2005
Kat didn’t know this was the last night of our friendship. I didn’t either, of course. We were both seventeen and spent our July days in one piece, red bathing suits, pretending to look like we could save people. Our customers were most at home bobbing around the man made wave pool like bloated, belly-up otters in the peak of California summer. It was a common thing for tween boys to pull Sandlots on us. They’d slap their arms into the hyper-chlorinated pool, fake a drowning, then make a kissy face while wearing foggy goggles. We did not save one person that summer. I don’t think we could have if we’d tried.
Kat and I worked at Knott’s Soak City: the water park in San Diego, a ten-minute drive from the US-Mexico border. We were AP honors kids and shared crushes on long-haired boys who reckoned they’d become The Beatles. We weren’t best friends, but we were summer friends.
We thought this night would be a normal summer night, one of teen adventure. In reality, this would be one of the last care-free nights of my youth. But I didn’t know this yet, either.
I could hear her in the kitchen of her parents’ home, rattling through sandy oak snack cabinets all the way from the bathroom. Tonight, we were going to a party, and there would probably be cute waterpark boys and alcohol.
“Are you hungry?” Kat hollered.
“Starving.” I turned off my hair straightener, zipped my make-up bag closed, and skipped into the kitchen. I had scarfed down a carne asada burrito earlier, but I was always hungry. She pulled sticky dried mangoes from a ginormous Costco bag. “They’re all I eat,” she said. “I need to lose weight.”
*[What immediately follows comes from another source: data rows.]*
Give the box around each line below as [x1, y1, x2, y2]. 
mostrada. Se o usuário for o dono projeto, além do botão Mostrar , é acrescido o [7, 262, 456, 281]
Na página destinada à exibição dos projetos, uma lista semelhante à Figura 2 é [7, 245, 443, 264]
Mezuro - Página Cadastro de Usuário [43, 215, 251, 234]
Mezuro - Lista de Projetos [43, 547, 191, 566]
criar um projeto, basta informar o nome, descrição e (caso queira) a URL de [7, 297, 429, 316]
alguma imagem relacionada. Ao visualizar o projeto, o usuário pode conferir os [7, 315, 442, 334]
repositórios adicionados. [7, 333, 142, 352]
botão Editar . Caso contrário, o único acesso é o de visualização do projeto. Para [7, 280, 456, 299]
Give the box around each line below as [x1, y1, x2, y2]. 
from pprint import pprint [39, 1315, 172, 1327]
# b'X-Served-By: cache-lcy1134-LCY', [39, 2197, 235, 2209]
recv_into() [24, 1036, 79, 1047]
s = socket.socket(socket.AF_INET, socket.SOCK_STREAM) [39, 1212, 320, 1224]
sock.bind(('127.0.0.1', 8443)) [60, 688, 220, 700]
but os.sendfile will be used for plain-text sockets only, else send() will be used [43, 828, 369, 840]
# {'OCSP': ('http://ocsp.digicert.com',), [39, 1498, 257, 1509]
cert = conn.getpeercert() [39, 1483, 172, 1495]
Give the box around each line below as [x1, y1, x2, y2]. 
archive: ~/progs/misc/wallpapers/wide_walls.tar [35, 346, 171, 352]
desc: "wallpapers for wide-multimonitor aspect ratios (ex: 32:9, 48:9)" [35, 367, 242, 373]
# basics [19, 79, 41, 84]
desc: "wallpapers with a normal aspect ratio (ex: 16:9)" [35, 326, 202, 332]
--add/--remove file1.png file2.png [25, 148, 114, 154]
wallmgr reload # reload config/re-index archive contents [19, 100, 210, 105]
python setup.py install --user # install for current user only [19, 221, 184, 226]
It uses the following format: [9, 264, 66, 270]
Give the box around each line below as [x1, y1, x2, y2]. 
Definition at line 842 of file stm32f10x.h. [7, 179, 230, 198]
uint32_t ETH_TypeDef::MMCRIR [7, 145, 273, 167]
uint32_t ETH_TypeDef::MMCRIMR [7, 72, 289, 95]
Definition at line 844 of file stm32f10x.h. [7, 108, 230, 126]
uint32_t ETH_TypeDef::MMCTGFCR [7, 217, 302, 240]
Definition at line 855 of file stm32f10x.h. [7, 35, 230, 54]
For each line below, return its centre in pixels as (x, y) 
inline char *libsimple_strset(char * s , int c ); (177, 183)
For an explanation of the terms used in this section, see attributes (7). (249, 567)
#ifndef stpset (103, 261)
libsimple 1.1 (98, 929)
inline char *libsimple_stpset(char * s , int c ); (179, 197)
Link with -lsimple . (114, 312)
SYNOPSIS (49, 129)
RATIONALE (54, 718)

“But you are so skinny.” And she was. A pretty 5’9” brunette Barbie. I rifled through her parents’ snacks and grabbed a mini Milky Way and a box of Ranch Wheat Thins. I’d played a sport almost every season since the eighth grade — water polo, swimming, diving, field hockey — and had become accustomed to eating anything. Kat wasn’t an athlete, though, so food was different for her.
“I want to lose weight in my face mostly,” she said. “It’s so fat.” Her thumb and pointer finger pinched her cheeks together, then blew them out like a blowfish. “See?”
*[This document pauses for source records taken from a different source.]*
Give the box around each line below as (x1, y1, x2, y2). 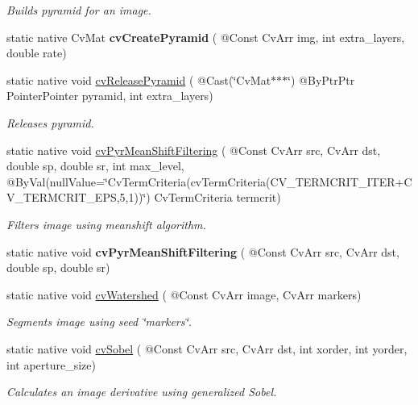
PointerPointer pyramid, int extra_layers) (6, 87, 213, 104)
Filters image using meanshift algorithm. (6, 215, 206, 232)
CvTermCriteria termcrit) (154, 189, 281, 206)
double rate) (6, 44, 67, 61)
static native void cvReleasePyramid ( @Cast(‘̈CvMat (6, 71, 271, 88)
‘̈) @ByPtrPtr (288, 71, 355, 88)
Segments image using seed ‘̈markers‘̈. (6, 313, 192, 330)
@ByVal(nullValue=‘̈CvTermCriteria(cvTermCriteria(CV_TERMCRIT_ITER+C (6, 173, 412, 190)
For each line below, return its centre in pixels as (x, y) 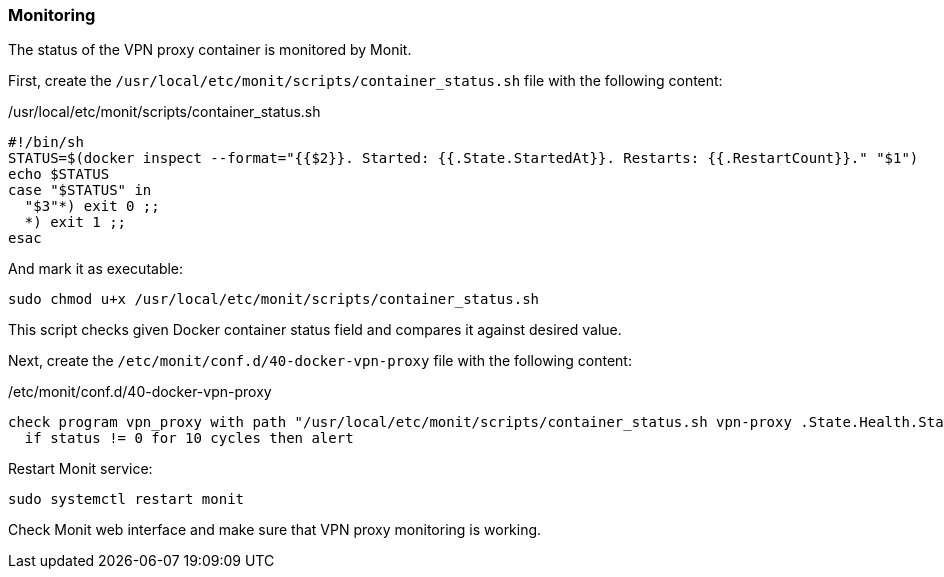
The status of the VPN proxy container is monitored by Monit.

“Well, now I do,” I joked. I dug my hand into the starchy bag of dehydrated mangoes. I’d never tasted them before. “But seriously, cut it out. Your face is cute especially with those freckles,” I told her as I slid a strip of sugar jerky into my mouth. A faint sweetness swam as I chewed and chewed and chewed some more. My teeth split and cubed the mango slices. I couldn’t stop.
We arrived late to the party because we couldn’t decide on what to wear. I was in a studded belt phase, so I wore a navy tee with a Roxy logo on the front with jeans and red Converse. Kat dressed more girly in a teal halter top and bell bottom jeans.
The party was at another lifeguard’s house. On the back patio, I pulled a bottle of Mike’s Hard Lemonade from a cooler of gas station ice. I had driven my parents’ silver spaceship of a minivan, and I planned to not have more than this. Kat had told her parents we’d return back to her house, late. I’d smiled at Kat’s parents, in agreement. At the party, Kat found a group of people in a room that glowed with cheap disco lights. Someone poured her a cup of Malibu and Coke. At seventeen, every drink was sexy and delicious.
As the night continued, I beckoned Kat to join me for an after party at an older lifeguard’s house at around 11 p.m. Kat’s cheeks were airbrushed red, and she laughed with a group of guys. “Let’s go,” I said, taking her hand. But she pulled away. “I want to stay,” she giggled. Someone said they would bring her home safely. I cannot remember who. I just remembered that I believed them.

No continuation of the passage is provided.